Сад уже давно свинцовый и уже давно больше напоминает пустошь. По остаточному принципу из воздуха возникают отголоски планов задач, хотя они давно ушли из этого квадрата или впали в ступор на стыке двух, малоотличимые от статуй из очень неподатливого сплава несовместимых пород, видов субстанций. Кто-то из них больше неутомим и не может мириться с тоской по прежним временам, осознавая перспективу всё переустроить, стать тайным куратором и наслаждаться новым витком общности, когда было весело. Двенадцать чудовищ в оке гармонии, с жабьими головами, проклёпанными членами, разговаривающие на пaре, ни от кого не знаешь чего ждать. Начиная от «доброго утра», взрывы апатий и ненависти пронзают каждую реплику, как и смех, имеющий у пантеона иную механику, без всяких там сокращений, щекотки и анализа. Подходы и модели, чёрные зоны, и каждая реакция индивидуальна. А может, это Гуан-Ди, но с яйцами Марса, придумал себе одиннадцать гетеронимов, создал через гипнотическое посредство литераторов разных эпох историю их похождений и свершений и пускает пыль в глаза, говоря за расставленные в саду статуи среди случайных предметов, на которые нельзя рассчитывать в быту, которые сами исчезают, оставляют с носом, и досада от этого рассеивается вместе со вспышкой кратковременной памяти. А космос столь велик, что в нём никогда нет проблемы осесть подальше.

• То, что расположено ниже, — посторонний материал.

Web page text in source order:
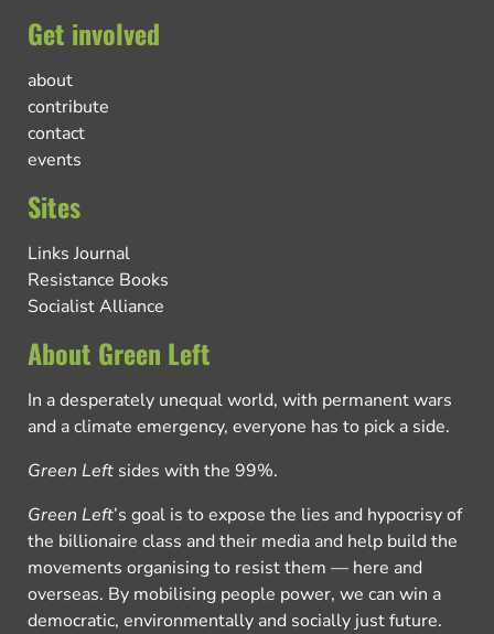
Get involved
about
contribute
contact
events
Sites
Links Journal
Resistance Books
Socialist Alliance
About Green Left
In a desperately unequal world, with permanent wars
and a climate emergency, everyone has to pick a side.
Green Left sides with the 99%.
Green Left’s goal is to expose the lies and hypocrisy of
the billionaire class and their media and help build the
movements organising to resist them — here and
overseas. By mobilising people power, we can win a
democratic, environmentally and socially just future.
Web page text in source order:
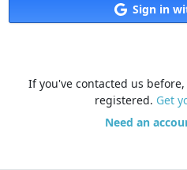
Sign in
If you've contacted us
registered. Get
Need an
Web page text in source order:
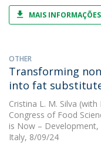
MAIS INFORMAÇÕES
OTHER
Transforming
into fat
Cristina L. M. Silva (with
Congress of Food
is Now – Development,
Italy, 8/09/24
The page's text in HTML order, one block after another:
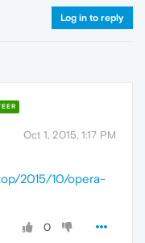
Log in to reply
Oct 1, 2015, 1:17 PM
2015/10/opera-
0
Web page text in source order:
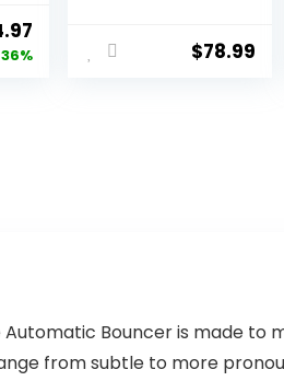
36%
Babies and
$78.99
Bouncer is made to
from subtle to more
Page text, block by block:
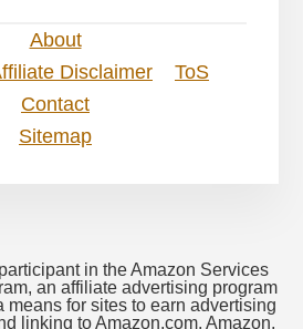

Внутри всё оказалось перевёрнуто вверх дном, книги валялись на полу, некоторые распластаны и опёрты на смявшиеся, разрезанные очень давно листы. Теофраст поднял одну, поставил на полку, весьма стильную, в сквозных фигурных вырезах на обеих плоскостях из чего-то натурального.
Пинкертон сейчас — это тот же кролик, только за ним ряд преобразованных на пользу дела обнаружения систем, он собран. Перепевка в мифах, вероятность темперамента низкого пошиба и склонность к провиденциальной липе, туфте и обвесу, более развитые для причинения вреда конечности и процент выживаемости с учётом различия дефинитивных целей разведения. Тоннель — всего лишь начало, карлик прочищает горло, ловит экстаз, когда перебирает перескоки с платформы на платформу, во всех сторонах ему известны экзотичнейшие уровни. Начав преследовать, сидеть на хвосте, лицо позади привязано. Развивается хламидка, очень примерная, тихое дыхание впереди себя, его хорошо держат. Перелетает колодец, Теофельс за ним, бегут по двадцатиметровому профилю, который кран переносит над жутким, топорщащимся арматурой и могильными плитами фиалом, дно черно, залито нефтью или заряженной на воспроизведение чудовищ слизью, и всё это планируется отправить с планеты ещё кому-то, нуждающемуся, он пропускает трос через себя, держащийся за ним понимает, что нельзя останавливаться, сжигает ладони, чуть не летит в пасть ракеты, балку стыкуют с чёрным зёвом сопла, и они бегут по Китайской стене, сторожевая башня впереди открыта насквозь, на крыше сигнальный костёр увеличивается на глазах, застит портал, успевает опалить брови и ресницы; они несутся по скату звездолёта как сто крикетных полей, скачки в невесомости огромны, ботинки магнитятся к обшивке, он на ходу сморкается на сторону, зажав ноздрю, он не выдыхает, начинает мёрзнуть, да это и дыхание сбивает, до сего дня он был не больше, чем любитель; фигура впереди исчезает в люке, он ныряет рыбкой, куда угодно из этой очень враждебной среды, поле кукурузы, ограниченный обзор, початки как дубинки жандармов на допросе, он уже глодает один, теперь второй, приканчивает так, что два огрызка падают с обеих сторон, от чего он уже далеко, здесь уместна нора или копящие энергию круги, которые схлопывают всё органическое, оказывающееся в центре или на определённом вираже, провожатого хватает материализовавшийся из ниоткуда птеродактиль, Т. бежит один, переходит на трусцу, ноги сразу отзываются и давно полны свинца, смотрит вслед удаляющейся затейливой фигуре, держится за бока, тяжело дышит, уже далеко не носом.